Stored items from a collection
********************

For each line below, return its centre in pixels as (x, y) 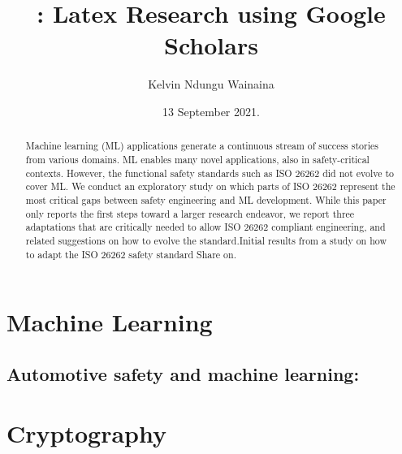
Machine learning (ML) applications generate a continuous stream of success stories (202, 146)
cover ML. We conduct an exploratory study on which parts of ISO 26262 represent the (210, 186)
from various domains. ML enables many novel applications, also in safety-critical (197, 159)
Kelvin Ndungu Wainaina (211, 84)
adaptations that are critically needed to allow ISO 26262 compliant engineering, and (205, 227)
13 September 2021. (211, 111)
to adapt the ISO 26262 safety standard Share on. (131, 254)
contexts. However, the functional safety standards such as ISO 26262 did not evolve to (210, 173)
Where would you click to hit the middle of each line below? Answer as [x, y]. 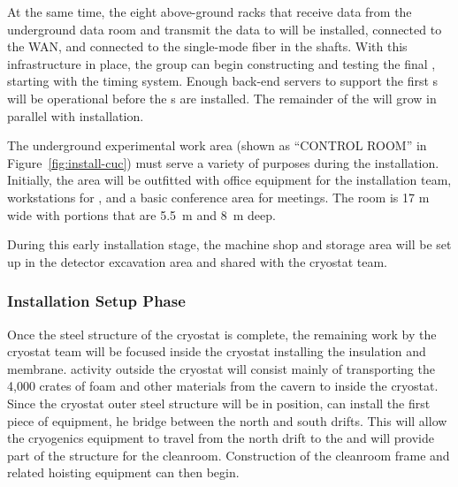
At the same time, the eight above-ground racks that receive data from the [210, 11]
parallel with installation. [76, 115]
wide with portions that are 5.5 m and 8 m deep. [141, 214]
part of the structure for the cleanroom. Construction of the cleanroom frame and [229, 455]
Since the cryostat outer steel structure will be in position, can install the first [219, 403]
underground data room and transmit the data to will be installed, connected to [225, 29]
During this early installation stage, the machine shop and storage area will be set [229, 244]
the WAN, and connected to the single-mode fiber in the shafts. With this [207, 46]

********************

* _ACTIVITY_:
Output nothing but the lines from the one that contains "wide with portions" through the final line of the entries above, exactly as they appear.

* _COMPLETED TASK_:
wide with portions that are 5.5 m and 8 m deep. [141, 214]
part of the structure for the cleanroom. Construction of the cleanroom frame and [229, 455]
Since the cryostat outer steel structure will be in position, can install the first [219, 403]
underground data room and transmit the data to will be installed, connected to [225, 29]
During this early installation stage, the machine shop and storage area will be set [229, 244]
the WAN, and connected to the single-mode fiber in the shafts. With this [207, 46]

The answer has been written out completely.